--- START ---

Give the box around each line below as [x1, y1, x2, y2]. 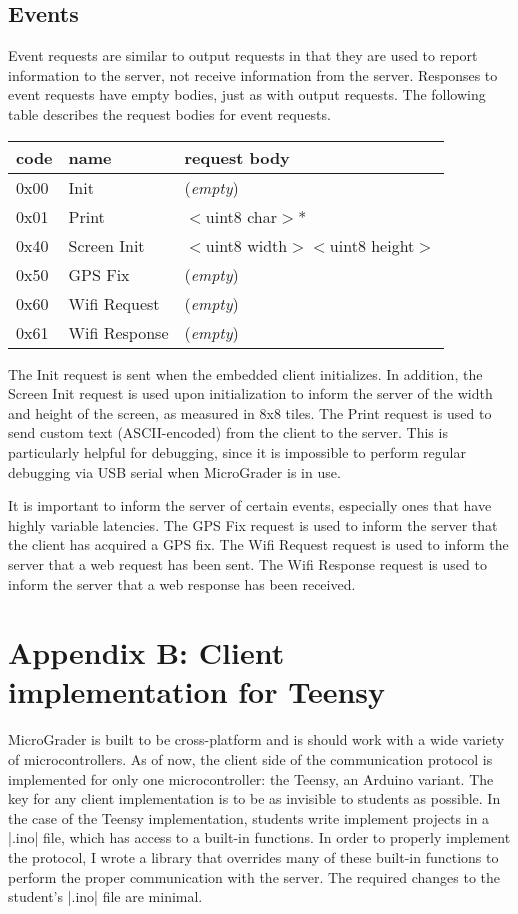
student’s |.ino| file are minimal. [8, 886, 203, 907]
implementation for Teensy [8, 671, 385, 712]
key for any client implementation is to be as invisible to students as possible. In [8, 788, 501, 809]
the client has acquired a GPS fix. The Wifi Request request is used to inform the [8, 534, 509, 555]
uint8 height [329, 233, 415, 257]
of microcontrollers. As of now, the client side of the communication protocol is [8, 749, 493, 770]
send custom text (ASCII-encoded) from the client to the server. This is [8, 422, 448, 443]
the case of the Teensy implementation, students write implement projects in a [8, 807, 490, 828]

--- END ---

▸ **Problem description**:
Give the number of lines in the entries above that include the string "implementation". Write nothing but that number.

▸ **Exercise response**:
3